*INSTRUCTIONS FOR THE TASK:* Below are the entries; give again exactly the lines from the one mentioning "Migration Tool" through the one mentioning "access log in cPanel", inclusive.

*RECORD SET:*

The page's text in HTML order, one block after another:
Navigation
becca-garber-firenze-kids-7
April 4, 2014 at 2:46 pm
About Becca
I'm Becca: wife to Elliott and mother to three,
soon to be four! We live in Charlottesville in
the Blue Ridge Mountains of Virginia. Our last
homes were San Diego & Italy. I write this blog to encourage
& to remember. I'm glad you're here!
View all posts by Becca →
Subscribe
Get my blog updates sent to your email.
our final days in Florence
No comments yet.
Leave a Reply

==

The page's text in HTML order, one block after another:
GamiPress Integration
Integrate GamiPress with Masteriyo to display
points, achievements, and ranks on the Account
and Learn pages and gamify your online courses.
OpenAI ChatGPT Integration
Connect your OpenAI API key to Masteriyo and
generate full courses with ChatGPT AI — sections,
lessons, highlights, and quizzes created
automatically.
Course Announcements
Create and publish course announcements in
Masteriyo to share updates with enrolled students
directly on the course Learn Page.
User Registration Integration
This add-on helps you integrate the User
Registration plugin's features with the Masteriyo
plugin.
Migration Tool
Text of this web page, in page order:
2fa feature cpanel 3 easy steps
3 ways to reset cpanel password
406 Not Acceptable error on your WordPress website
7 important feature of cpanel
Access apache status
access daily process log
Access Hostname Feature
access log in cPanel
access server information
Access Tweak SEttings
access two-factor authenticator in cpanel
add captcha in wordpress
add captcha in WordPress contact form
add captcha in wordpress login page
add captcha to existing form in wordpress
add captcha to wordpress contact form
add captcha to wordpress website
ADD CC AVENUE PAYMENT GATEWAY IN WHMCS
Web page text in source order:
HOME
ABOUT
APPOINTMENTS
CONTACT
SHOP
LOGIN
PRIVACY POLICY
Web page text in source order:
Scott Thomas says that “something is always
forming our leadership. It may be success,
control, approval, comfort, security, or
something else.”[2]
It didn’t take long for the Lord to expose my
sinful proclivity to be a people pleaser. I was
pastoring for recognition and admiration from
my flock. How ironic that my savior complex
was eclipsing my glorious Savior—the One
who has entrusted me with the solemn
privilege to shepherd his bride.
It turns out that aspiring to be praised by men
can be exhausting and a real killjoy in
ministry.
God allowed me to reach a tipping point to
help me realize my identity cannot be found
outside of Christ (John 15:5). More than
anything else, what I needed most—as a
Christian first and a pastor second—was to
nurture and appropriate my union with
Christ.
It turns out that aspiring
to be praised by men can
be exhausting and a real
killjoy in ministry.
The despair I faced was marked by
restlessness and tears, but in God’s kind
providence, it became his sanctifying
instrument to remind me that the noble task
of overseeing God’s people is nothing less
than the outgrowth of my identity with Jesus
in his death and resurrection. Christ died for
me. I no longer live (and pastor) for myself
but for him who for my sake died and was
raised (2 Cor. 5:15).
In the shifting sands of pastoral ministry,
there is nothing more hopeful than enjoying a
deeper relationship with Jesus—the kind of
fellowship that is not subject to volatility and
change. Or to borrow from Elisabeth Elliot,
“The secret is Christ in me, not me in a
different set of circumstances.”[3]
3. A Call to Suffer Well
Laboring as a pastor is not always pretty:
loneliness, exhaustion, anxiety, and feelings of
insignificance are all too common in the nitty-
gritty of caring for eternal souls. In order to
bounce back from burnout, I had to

* * *

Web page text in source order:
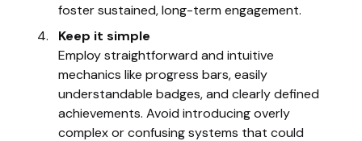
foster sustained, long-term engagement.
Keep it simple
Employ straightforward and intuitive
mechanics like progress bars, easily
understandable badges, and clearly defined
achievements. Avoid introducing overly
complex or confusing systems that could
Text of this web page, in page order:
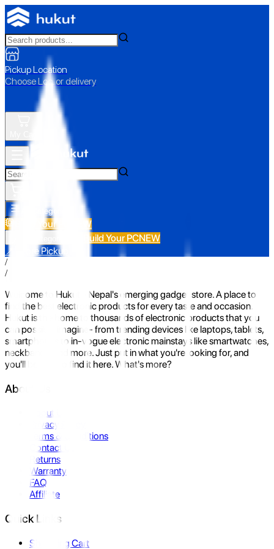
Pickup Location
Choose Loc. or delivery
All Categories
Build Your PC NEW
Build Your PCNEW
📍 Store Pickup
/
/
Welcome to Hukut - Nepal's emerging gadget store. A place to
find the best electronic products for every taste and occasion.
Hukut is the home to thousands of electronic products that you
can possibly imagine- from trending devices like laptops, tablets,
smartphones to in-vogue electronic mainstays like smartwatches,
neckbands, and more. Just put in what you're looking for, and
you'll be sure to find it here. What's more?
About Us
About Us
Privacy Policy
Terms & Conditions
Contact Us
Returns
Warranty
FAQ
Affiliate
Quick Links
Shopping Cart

*THE ANSWER:*
Migration Tool
Text of this web page, in page order:
2fa feature cpanel 3 easy steps
3 ways to reset cpanel password
406 Not Acceptable error on your WordPress website
7 important feature of cpanel
Access apache status
access daily process log
Access Hostname Feature
access log in cPanel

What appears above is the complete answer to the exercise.